Despite these setbacks, however,
Threshold hasn’t given up on evofosfamide, as it maintains it saw an
improvement in overall survival in Merck’s MAESTRO study among a subset of
Asian patients. Conversations with Japanese authorities about the possibility
of a marketing application based on the data weren’t particularly favorable,
however, with the latter mentioned authority concluding that the company needs
to conduct another trial (with the goal being to confirm the overall survival
benefit that Threshold identified as part of its retrospective analysis of the phase
3 data) if it’s going to submit for approval in Japan.

For us, this is a longshot, but the
additional trials could serve up some catalysts if the data reads out as
indicative of clinical benefit when it hits press.

In a recent SEC filing, Threshold said
it had resources on hand for another 12-months or so of operations and was
looking at partnering TH-3424 (now OBI-3424) and possibly another early-stage
candidate, PET imaging agent HX4, to help fund future development of
evofosfamide. The latest development, the OBI offload, represents the first
step in this strategy. Now it’s all about the PET agent and the future success
of evofosfamide in the Japanese market.

By way of a brief look at OBI, the
Taiwan-based biopharmaceutical company was established in 2002 with a focus on
the development of novel therapeutic agents for unmet medical needs, including
cancer and infectious diseases. More generally, and as per the company’s
marketing spiel, OBI hopes to improve health and the quality of life through
innovative and cost-effective therapeutics.

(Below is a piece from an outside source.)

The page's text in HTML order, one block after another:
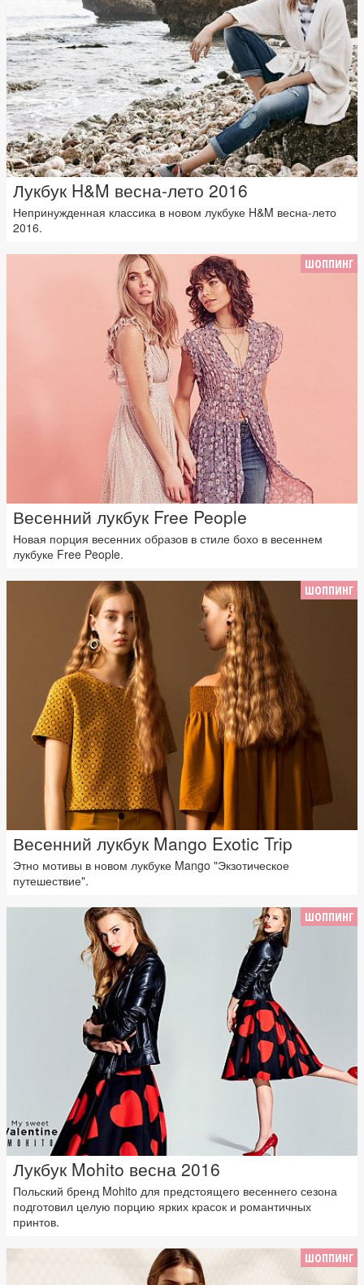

The company has pipeline of
products built on what’s called its carbohydrate synthesis discovery platform
and works in close collaboration with research institutes such as Academia
Sinica of Taiwan and the Memorial Sloane-Kettering Cancer Center of the US.

The company’s flagship product is
Adagloxad Simolenin – formerly known as OBI-822 – which is a
first-in-class active immunotherapy for metastatic breast cancer. There’s an
ongoing Phase 2/3 multinational trial investigating the safety and efficacy of
this asset right now, which the company launched in 2011. OBI is also
developing next generation immunotherapies for other difficult to treat
cancers, such as lung, colorectal, pancreatic, gastric, and ovarian cancers;
this being on top of its more recent acquisition of OBI-3424.

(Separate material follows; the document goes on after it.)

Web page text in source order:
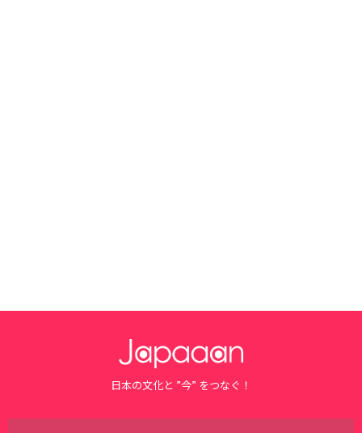
日本の文化と ”今” をつなぐ！

The company is listed on Taiwan’s
GreTai Securities Market Exchange as an Emerging Company. It has established
wholly-owned subsidiaries in the US and China and is led by a management team
with a track record of success in new drug development and commercialization.

So, to answer the question, what is OBI
getting for its money; the company is picking up a preclinical asset that – as
yet – is still to demonstrate any real clinical benefit in human studies and –
as such – is tough to value at this stage. Sometimes (often) these drugs are
promising ex-vivo but the benefit fails to transfer to the clinic when it goes
from animals to humans. With that said, preclinical data is strongly indicative
of some degree of potential, and while the terms of the deal are undisclosed,
there’s a good chance OBI picked this one up cheap given that Threshold isn’t
in a particularly strong bargaining position – it needs cash to run the trial
that is based on retrospective analysis of a failed phase 3.

Bottom line: This is a final roll of
the dice for Threshold and an opportunistic acquisition for OBI.